Provided data Block Start
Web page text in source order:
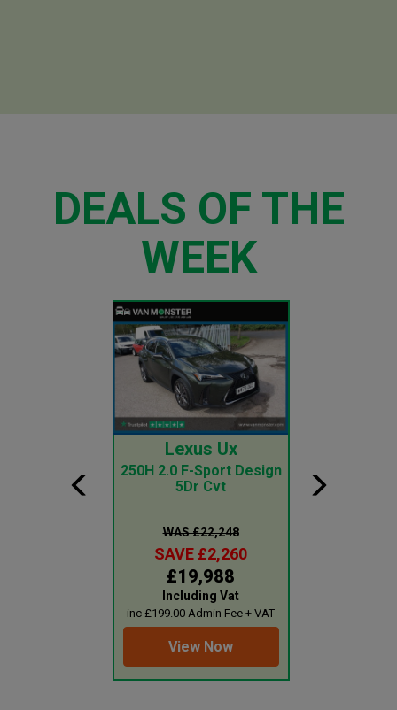
DEALS OF THE
WEEK
N Line S 5Dr
Lexus Ux
250H 2.0 F-Sport Design
5Dr Cvt
WAS £22,248
SAVE £2,260
£19,988
Including Vat
inc £199.00 Admin Fee + VAT
View Now
2.0 Ecoblue
Provided data Block End
• Task statement
Write out every line above exactly, minus images.

• Response to this exercise
Web page text in source order:
DEALS OF THE
WEEK
N Line S 5Dr
Lexus Ux
250H 2.0 F-Sport Design
5Dr Cvt
WAS £22,248
SAVE £2,260
£19,988
Including Vat
inc £199.00 Admin Fee + VAT
View Now
2.0 Ecoblue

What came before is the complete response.